WHAT YOU ARE ASKED TO DO:
Copy all lines below exactly as written. Leave pictures out.

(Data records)
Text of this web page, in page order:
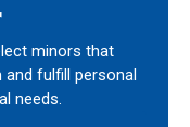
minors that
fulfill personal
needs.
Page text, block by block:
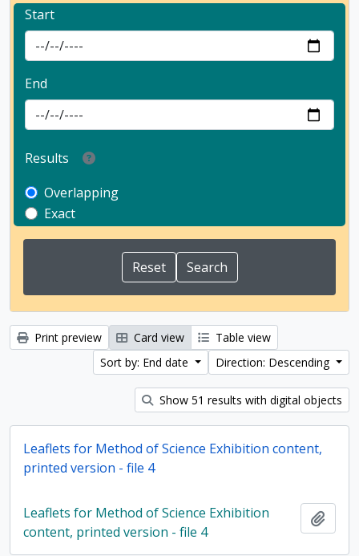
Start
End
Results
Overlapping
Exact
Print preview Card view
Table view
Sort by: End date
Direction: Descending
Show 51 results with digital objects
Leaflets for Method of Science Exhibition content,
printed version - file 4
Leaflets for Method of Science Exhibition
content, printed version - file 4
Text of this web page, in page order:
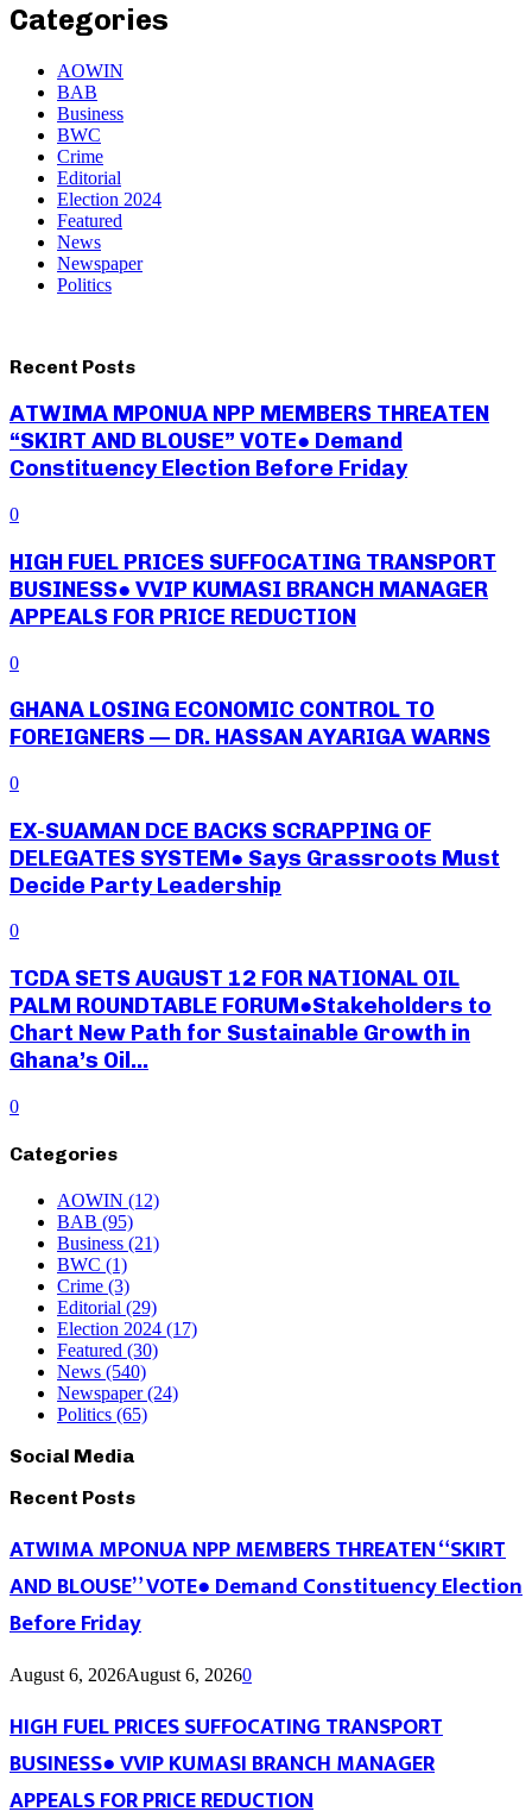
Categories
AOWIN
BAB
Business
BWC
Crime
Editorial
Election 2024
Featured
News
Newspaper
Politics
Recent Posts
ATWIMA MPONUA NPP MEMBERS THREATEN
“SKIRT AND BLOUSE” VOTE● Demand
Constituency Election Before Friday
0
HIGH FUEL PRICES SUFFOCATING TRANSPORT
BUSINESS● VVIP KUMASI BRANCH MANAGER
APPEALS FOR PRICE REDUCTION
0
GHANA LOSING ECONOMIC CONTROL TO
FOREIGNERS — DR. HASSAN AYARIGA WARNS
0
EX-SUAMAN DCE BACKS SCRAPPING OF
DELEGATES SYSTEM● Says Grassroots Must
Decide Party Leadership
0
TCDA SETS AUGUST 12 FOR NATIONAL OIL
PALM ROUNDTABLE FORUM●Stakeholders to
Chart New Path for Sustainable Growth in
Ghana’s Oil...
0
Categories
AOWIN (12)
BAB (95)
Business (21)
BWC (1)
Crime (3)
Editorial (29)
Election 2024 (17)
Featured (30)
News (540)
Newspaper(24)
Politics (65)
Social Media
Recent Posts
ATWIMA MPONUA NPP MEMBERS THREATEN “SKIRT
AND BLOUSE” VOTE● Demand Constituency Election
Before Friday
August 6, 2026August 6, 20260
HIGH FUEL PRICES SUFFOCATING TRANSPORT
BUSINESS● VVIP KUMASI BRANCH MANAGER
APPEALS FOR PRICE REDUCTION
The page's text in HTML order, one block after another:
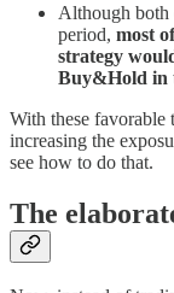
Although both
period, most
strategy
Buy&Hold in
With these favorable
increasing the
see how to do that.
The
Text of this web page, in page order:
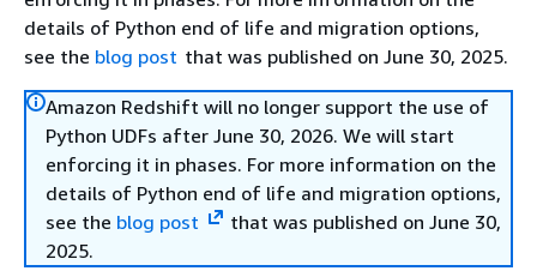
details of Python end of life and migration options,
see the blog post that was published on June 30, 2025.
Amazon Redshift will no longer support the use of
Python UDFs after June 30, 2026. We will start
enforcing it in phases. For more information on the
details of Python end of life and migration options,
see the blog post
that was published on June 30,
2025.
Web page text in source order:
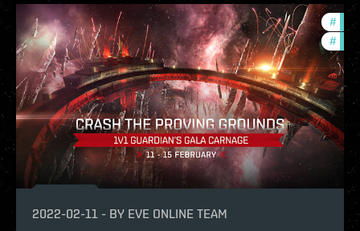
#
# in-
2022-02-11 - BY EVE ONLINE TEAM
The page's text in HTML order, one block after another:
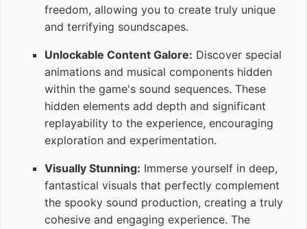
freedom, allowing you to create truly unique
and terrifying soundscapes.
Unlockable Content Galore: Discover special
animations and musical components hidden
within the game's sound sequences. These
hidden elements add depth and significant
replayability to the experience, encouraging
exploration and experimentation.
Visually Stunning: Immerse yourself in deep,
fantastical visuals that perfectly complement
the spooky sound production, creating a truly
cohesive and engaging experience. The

RESPONSE TO THE EXERCISE:
Text of this web page, in page order:
minors that
fulfill personal
needs.
Page text, block by block:
Start
End
Results
Overlapping
Exact
Print preview Card view
Table view
Sort by: End date
Direction: Descending
Show 51 results with digital objects
Leaflets for Method of Science Exhibition content,
printed version - file 4
Leaflets for Method of Science Exhibition
content, printed version - file 4
Text of this web page, in page order:
Categories
AOWIN
BAB
Business
BWC
Crime
Editorial
Election 2024
Featured
News
Newspaper
Politics
Recent Posts
ATWIMA MPONUA NPP MEMBERS THREATEN
“SKIRT AND BLOUSE” VOTE● Demand
Constituency Election Before Friday
0
HIGH FUEL PRICES SUFFOCATING TRANSPORT
BUSINESS● VVIP KUMASI BRANCH MANAGER
APPEALS FOR PRICE REDUCTION
0
GHANA LOSING ECONOMIC CONTROL TO
FOREIGNERS — DR. HASSAN AYARIGA WARNS
0
EX-SUAMAN DCE BACKS SCRAPPING OF
DELEGATES SYSTEM● Says Grassroots Must
Decide Party Leadership
0
TCDA SETS AUGUST 12 FOR NATIONAL OIL
PALM ROUNDTABLE FORUM●Stakeholders to
Chart New Path for Sustainable Growth in
Ghana’s Oil...
0
Categories
AOWIN (12)
BAB (95)
Business (21)
BWC (1)
Crime (3)
Editorial (29)
Election 2024 (17)
Featured (30)
News (540)
Newspaper(24)
Politics (65)
Social Media
Recent Posts
ATWIMA MPONUA NPP MEMBERS THREATEN “SKIRT
AND BLOUSE” VOTE● Demand Constituency Election
Before Friday
August 6, 2026August 6, 20260
HIGH FUEL PRICES SUFFOCATING TRANSPORT
BUSINESS● VVIP KUMASI BRANCH MANAGER
APPEALS FOR PRICE REDUCTION
The page's text in HTML order, one block after another:
Although both
period, most
strategy
Buy&Hold in
With these favorable
increasing the
see how to do that.
The
Text of this web page, in page order:
details of Python end of life and migration options,
see the blog post that was published on June 30, 2025.
Amazon Redshift will no longer support the use of
Python UDFs after June 30, 2026. We will start
enforcing it in phases. For more information on the
details of Python end of life and migration options,
see the blog post
that was published on June 30,
2025.
Web page text in source order:
#
# in-
2022-02-11 - BY EVE ONLINE TEAM
The page's text in HTML order, one block after another:
freedom, allowing you to create truly unique
and terrifying soundscapes.
Unlockable Content Galore: Discover special
animations and musical components hidden
within the game's sound sequences. These
hidden elements add depth and significant
replayability to the experience, encouraging
exploration and experimentation.
Visually Stunning: Immerse yourself in deep,
fantastical visuals that perfectly complement
the spooky sound production, creating a truly
cohesive and engaging experience. The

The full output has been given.